SKEDSOFT

Data Mining & Data Warehousing

Introduction:

Social networks are dynamic. New links appear, indicating new interactions between objects. In the link prediction problem, we are given a snapshot of a social network at time t and wish to predict the edges that will be added to the network during the interval from time t to a given future time, t0. In essence, we seek to uncover the extent to which the evolution of a social network can be modeled using features intrinsic to the model itself.

As an example, consider a social network of coauthor ship among scientists. Intuitively, we may predict that two scientists who are “close” in the network may be likely to collaborate in the future. Hence, link prediction can be thought of as a contribution to the study of social network evolution models.

Approaches to link prediction have been proposed based on several measures for analyzing the “proximity” of nodes in a network. Many measures originate from techniques in graph theory and social network analysis. The general methodology is as follows: All methods assign a connection weight, score(X, Y), to pairs of nodes, X and Y, based on the given proximity measure and input graph, G. A ranked list in decreasing order of score(X, Y) is produced. This gives the predicted new links in decreasing order of confidence. The predictions can be evaluated based on real observations on experimental data sets.

The simplest approach ranks pairs, hX, Yi, by the length of their shortest path in G. This embodies the small world notion that all individuals are linked through short chains. (Since the convention is to rank all pairs in order of decreasing score, here, score (X, Y) is defined as the negative of the shortest path length.) Several measures use neighborhood information. The simplest such measure is common neighbors—the greater the number of neighbors that X and Y have in common, the more likely X and Y are to form a link in the future. Intuitively, if authors X and Y have never written a paper together but have many colleagues in common, the more likely they are to collaborate in the future. Other measures are based on the ensemble of all paths between two nodes. The Katz measure, for example, computes a weighted sum over all paths between X and Y, where shorter paths are assigned heavier weights. All of the measures can be used in conjunction with higher-level approaches, such as clustering. For instance, the link prediction method can be applied to a cleaned-up version of the graph, in which spurious edges have been removed.

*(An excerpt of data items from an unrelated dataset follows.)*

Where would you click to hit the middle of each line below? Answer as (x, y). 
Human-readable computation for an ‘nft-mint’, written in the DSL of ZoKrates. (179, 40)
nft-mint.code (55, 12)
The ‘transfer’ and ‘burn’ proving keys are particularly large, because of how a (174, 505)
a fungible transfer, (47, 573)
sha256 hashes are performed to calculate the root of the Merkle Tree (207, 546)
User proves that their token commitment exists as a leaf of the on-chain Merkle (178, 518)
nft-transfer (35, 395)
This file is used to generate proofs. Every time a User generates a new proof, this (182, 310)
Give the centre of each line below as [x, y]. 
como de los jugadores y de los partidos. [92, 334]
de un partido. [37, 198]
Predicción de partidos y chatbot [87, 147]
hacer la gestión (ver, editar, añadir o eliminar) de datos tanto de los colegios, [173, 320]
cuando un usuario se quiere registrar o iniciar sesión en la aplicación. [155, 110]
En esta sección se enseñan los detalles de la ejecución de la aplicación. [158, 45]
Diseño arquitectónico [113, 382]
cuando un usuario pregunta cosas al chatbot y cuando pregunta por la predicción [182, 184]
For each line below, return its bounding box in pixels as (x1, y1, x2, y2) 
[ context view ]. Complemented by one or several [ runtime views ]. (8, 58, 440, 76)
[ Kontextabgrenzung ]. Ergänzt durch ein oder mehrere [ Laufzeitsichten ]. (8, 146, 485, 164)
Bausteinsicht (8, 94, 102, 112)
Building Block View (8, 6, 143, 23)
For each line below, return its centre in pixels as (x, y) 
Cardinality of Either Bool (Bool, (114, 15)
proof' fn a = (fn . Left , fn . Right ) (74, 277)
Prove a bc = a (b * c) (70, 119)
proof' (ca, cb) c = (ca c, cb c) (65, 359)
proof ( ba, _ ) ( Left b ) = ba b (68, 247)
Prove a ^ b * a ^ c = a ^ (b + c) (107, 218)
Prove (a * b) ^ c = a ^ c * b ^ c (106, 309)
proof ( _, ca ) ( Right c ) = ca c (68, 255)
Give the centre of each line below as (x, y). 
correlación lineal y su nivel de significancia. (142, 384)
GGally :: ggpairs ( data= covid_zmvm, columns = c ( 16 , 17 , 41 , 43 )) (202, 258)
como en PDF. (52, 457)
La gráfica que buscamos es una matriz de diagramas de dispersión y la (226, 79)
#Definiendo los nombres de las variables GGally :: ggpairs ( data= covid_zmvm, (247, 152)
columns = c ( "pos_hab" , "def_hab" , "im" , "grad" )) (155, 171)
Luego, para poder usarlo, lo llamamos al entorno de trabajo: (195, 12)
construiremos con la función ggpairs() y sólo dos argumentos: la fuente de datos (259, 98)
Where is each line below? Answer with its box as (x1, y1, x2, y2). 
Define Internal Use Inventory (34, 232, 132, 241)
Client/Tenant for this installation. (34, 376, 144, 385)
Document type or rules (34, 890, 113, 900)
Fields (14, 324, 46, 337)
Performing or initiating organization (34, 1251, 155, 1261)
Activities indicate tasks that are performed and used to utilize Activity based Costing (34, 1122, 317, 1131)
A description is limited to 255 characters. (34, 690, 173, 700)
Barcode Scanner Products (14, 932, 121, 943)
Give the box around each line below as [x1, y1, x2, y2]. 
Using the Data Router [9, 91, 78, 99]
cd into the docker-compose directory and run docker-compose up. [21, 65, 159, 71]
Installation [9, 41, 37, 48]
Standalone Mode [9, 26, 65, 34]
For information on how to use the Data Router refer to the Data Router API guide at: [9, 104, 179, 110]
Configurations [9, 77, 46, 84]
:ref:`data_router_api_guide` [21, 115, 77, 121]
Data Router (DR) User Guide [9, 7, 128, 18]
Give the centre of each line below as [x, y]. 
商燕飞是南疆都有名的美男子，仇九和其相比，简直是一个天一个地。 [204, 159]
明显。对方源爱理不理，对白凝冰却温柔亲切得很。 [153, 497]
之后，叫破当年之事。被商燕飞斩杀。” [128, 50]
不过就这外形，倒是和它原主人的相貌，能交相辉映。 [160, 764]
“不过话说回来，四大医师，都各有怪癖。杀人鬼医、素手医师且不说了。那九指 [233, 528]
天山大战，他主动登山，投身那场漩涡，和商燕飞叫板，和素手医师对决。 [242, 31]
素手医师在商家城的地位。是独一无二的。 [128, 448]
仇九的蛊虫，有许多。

In experiments conducted on bibliographic citation data sets, no one method is superior to all others. Several methods significantly outperform a random predictor, which suggests that network topology can provide useful information for link prediction. The Katz measure, and variations of it based on clustering, performed consistently well, although the accuracy of prediction is still very low. Future work on link prediction may focus on finding better ways to use network topology information, as well as to improve the efficiency of node distance calculations such as by approximation.